I am the type of person who needs time alone. I need the peace and quiet that being alone affords. However, after a traumatic experience such as losing your husband, the solitude that followed is now quite different. It’s loud even though it’s quiet. I am painfully aware of my alone-ness, and for a while it drove me crazy. In the first few weeks after Aaron’s funeral, I would find myself wandering the aisles of Target, Wegmans and sitting in Starbucks. A lot of money was spent in a mindless manner, but I soon realized what I was seeking, was the noise and the crowd. During that time when things were quiet, all I had time to do was think, to grieve, and to think some more. Thinking brought on feelings of guilt, and the guilt weighed heavily on my shoulders. All I kept thinking was, WHAT else could I have done to save his life? Or, was all of what we went through just a waste, because he ended up in that raggedy hell hole unable to be transferred? There was so much guilt.s I kept going through the motions learning how to navigate my new reality, I was beginning to embrace the quiet moments instead of running from them. I discovered, in the moments of solitude, I really began to look at myself, my life, and all the choices (both mine and others) which had led me to this very point in time. In this solitude, I would find my healing. I can only speak on my experiences, and I can tell you that I was forced to look at all of what made me who I was, up until now. I realized that there was pain from my childhood that I needed to acknowledge, to address and to let go.

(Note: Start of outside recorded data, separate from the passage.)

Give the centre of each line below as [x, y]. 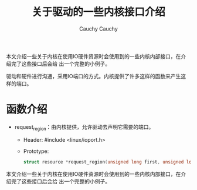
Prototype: [36, 151]
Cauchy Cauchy [98, 29]
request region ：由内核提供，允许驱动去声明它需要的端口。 [84, 127]
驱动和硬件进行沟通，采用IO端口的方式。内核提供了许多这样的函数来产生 [94, 76]
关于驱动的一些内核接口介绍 [98, 12]
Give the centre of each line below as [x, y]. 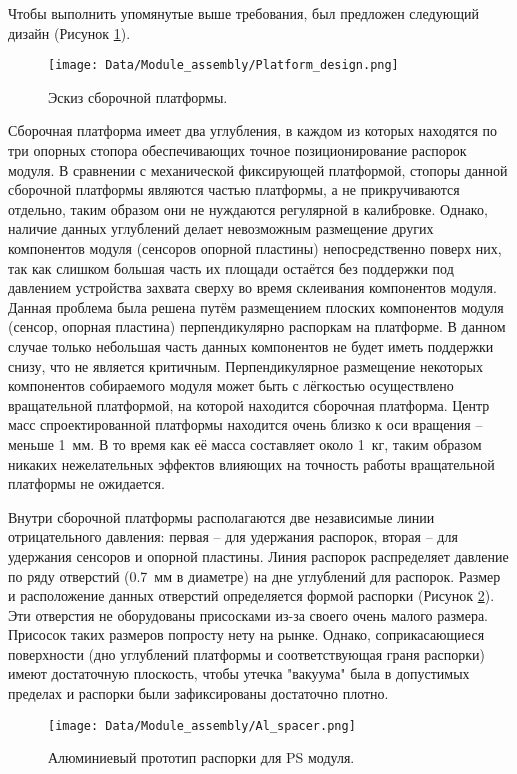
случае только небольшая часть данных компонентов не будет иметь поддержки [251, 345]
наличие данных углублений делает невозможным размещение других [221, 228]
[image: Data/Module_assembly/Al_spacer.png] [202, 725]
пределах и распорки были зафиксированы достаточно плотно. [198, 693]
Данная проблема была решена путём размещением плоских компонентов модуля [256, 306]
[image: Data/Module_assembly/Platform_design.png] [223, 65]
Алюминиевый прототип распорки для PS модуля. [201, 757]
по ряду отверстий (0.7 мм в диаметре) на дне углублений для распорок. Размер [254, 575]
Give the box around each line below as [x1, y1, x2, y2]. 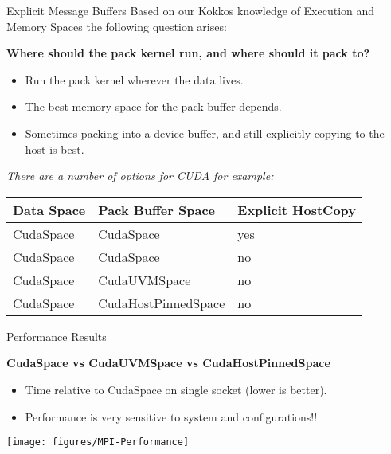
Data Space [13, 200, 86, 219]
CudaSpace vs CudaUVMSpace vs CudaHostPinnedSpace [6, 354, 330, 371]
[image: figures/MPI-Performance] [6, 436, 190, 448]
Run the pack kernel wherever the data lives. [25, 71, 244, 88]
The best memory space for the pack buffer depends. [25, 98, 282, 115]
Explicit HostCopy [237, 200, 357, 219]
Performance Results [6, 327, 107, 344]
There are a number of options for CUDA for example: [6, 167, 274, 184]

There was anger that needed to be released. So many memories came back to me in my solitude. Things I’d long buried in those corners of my mind. They needed to be properly addressed so that I could finally put them away. There was so much guilt, anger and blame. And rage. There was also rage.

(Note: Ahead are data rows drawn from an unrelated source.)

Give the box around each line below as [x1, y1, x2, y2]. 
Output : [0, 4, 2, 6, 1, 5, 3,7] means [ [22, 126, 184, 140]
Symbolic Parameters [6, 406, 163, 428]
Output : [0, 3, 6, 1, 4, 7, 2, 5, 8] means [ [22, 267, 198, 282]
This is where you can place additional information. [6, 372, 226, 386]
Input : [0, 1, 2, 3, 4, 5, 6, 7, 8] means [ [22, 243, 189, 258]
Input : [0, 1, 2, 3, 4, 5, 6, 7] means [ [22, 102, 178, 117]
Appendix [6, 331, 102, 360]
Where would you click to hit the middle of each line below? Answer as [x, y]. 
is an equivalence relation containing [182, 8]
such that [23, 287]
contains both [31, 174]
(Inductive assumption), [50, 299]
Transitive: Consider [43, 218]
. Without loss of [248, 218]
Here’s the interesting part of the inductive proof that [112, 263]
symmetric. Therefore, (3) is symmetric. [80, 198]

I was so angry at Aaron for never listening to me. You see, I wasn’t the one with the influence over him. He listened to me last. I’d researched his disease for countless hours. I sent so many emails and made so many phone calls, (even to other countries) seeking treatment, that I am now an unofficial expert on Synovial Sarcoma. I wanted him to have treatment in another facility but he opted to go with the family doctor referral and I honestly believe that if he’d listened to me, things would have turned out dramatically different. For that, I was angry. He left me widowed with three kids. Three kids…. It was in this forced alone time that I realized that no matter who he listened to, he was no longer here and I HAD to let go of the negative feelings, the blame and the anger -- it all had to go. I had to forgive him as well as myself. Anger sickens you. Anger makes you bitter and bitterness blocks your blessings. I had to let it go so the healing within me could begin. All those feelings were taking up too much space and there absolutely wasn’t any room for peace to enter.

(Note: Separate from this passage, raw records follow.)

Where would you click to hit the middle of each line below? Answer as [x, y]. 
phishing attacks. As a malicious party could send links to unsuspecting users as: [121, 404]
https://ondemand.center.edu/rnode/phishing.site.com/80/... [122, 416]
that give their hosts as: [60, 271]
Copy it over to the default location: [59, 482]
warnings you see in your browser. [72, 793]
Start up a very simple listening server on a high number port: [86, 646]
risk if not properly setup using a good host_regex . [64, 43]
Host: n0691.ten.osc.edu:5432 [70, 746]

Healing is hard work. It’s ugly. It’s lonely. It’s raw. It is painful. It is in this solitude that you are made to look at all of your shit. ALL of it and it’s not pretty. You not only see past pain, but you are faced with bad choices, and all of the what ifs and every other hurt you’ve experienced. Trauma seems to bring memories of past traumas. It all comes rushing back at once and there isn’t anything you can do but deal with it. This is where the really hard work begins. For me, I had to finally let go of things I’d been carrying around for more years than I can remember. I had to let things go. I know I could not have saved his life. I also know beyond a shadow of a doubt that I did everything in my power to save his life.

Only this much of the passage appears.